Every line containing "fruits" should be copied out. Go through the entries and find them.
BEGIN Provided information
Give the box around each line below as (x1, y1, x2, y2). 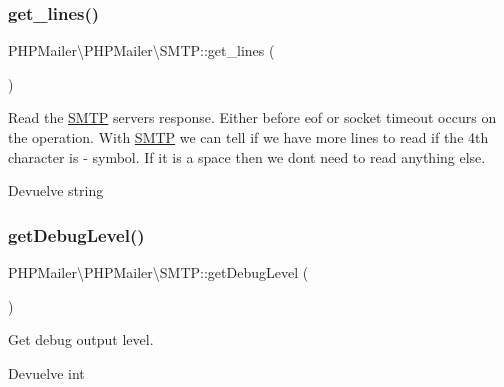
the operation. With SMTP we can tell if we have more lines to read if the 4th (8, 127, 489, 147)
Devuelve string (8, 180, 104, 201)
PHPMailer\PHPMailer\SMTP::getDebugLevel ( (8, 262, 309, 282)
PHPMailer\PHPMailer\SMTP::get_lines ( (8, 40, 275, 61)
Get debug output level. (8, 329, 154, 350)
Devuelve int (8, 362, 85, 383)
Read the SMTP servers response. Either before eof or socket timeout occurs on (8, 107, 497, 128)
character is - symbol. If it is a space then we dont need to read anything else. (8, 146, 486, 167)
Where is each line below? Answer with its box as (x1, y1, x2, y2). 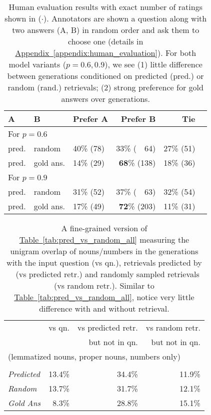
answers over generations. (61, 93, 150, 104)
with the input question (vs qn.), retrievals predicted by (6, 257, 202, 268)
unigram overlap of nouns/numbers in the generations (10, 245, 198, 257)
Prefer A (72, 113, 108, 124)
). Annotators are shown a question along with (43, 12, 207, 24)
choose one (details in (68, 35, 143, 47)
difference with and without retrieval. (39, 303, 169, 314)
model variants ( (8, 58, 66, 70)
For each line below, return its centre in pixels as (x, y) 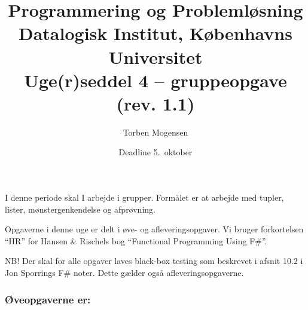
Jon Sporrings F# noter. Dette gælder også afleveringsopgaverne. (124, 273)
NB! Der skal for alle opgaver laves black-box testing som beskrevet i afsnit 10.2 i (154, 261)
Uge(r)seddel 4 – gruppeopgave (155, 80)
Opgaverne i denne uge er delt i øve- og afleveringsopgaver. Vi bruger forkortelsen (154, 229)
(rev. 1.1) (155, 103)
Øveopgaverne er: (48, 299)
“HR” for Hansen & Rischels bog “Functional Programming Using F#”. (136, 240)
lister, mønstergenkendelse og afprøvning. (80, 209)
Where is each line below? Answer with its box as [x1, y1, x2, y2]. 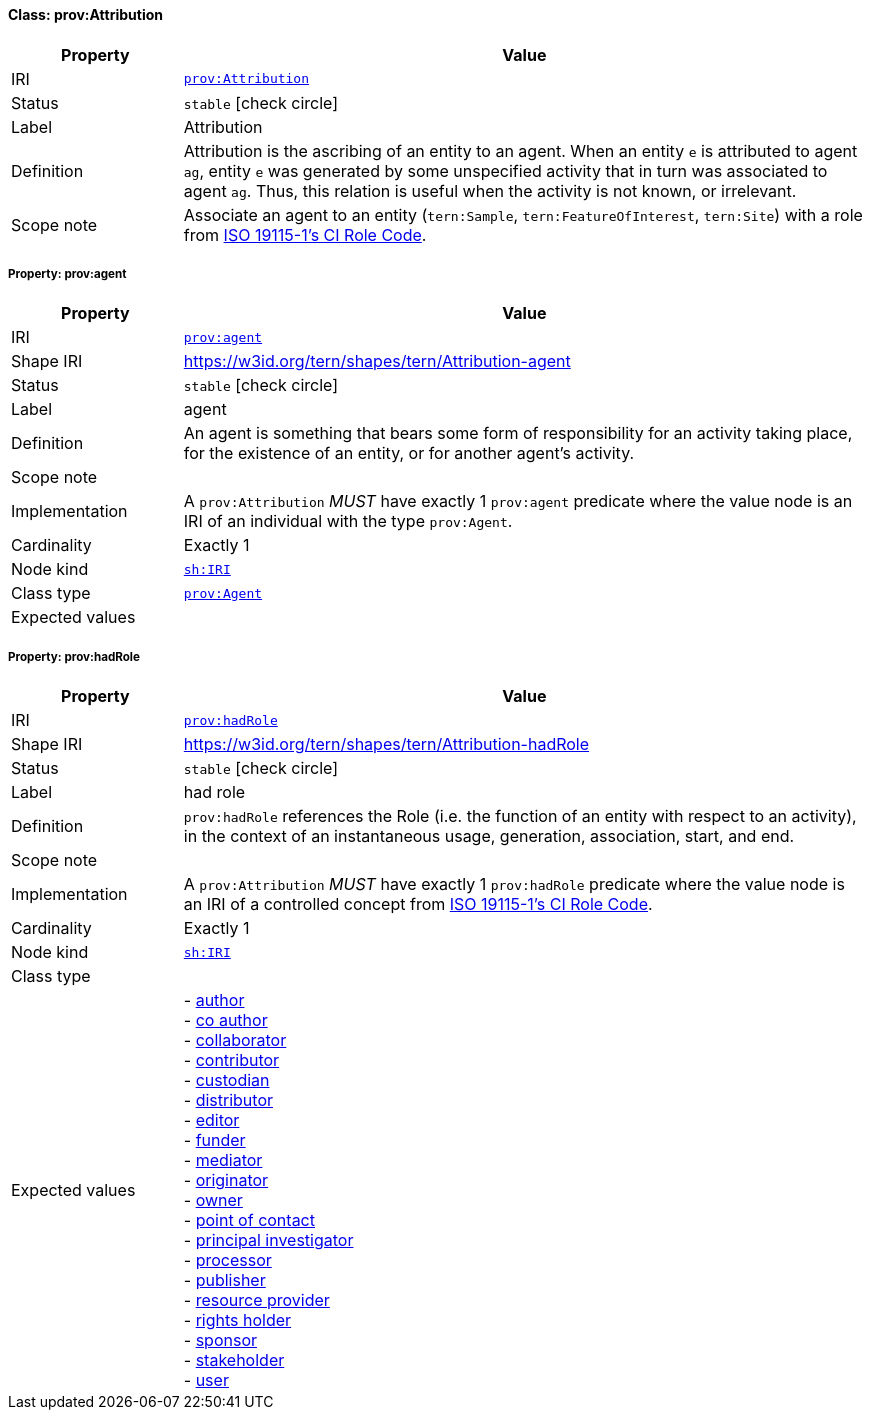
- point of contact [183, 1210, 315, 1231]
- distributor [183, 1090, 274, 1111]
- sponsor [183, 1330, 258, 1351]
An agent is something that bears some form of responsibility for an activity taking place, [183, 423, 853, 444]
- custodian [183, 1070, 270, 1091]
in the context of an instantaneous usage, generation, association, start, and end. [183, 826, 795, 847]
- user [183, 1370, 229, 1391]
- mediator [183, 1150, 263, 1171]
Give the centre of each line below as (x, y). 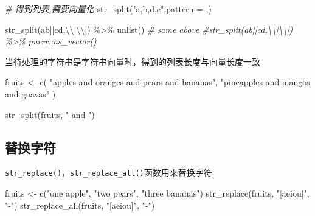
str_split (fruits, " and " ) (50, 114)
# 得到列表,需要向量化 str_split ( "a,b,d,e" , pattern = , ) (108, 9)
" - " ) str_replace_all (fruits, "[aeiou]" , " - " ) (80, 205)
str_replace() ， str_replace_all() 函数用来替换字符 (109, 172)
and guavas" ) (30, 93)
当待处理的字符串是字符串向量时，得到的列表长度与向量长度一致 (133, 61)
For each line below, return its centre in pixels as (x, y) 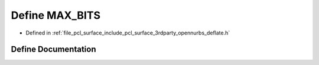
END Provided information
**Task output**
str_split (fruits, " and " ) (50, 114)
" - " ) str_replace_all (fruits, "[aeiou]" , " - " ) (80, 205)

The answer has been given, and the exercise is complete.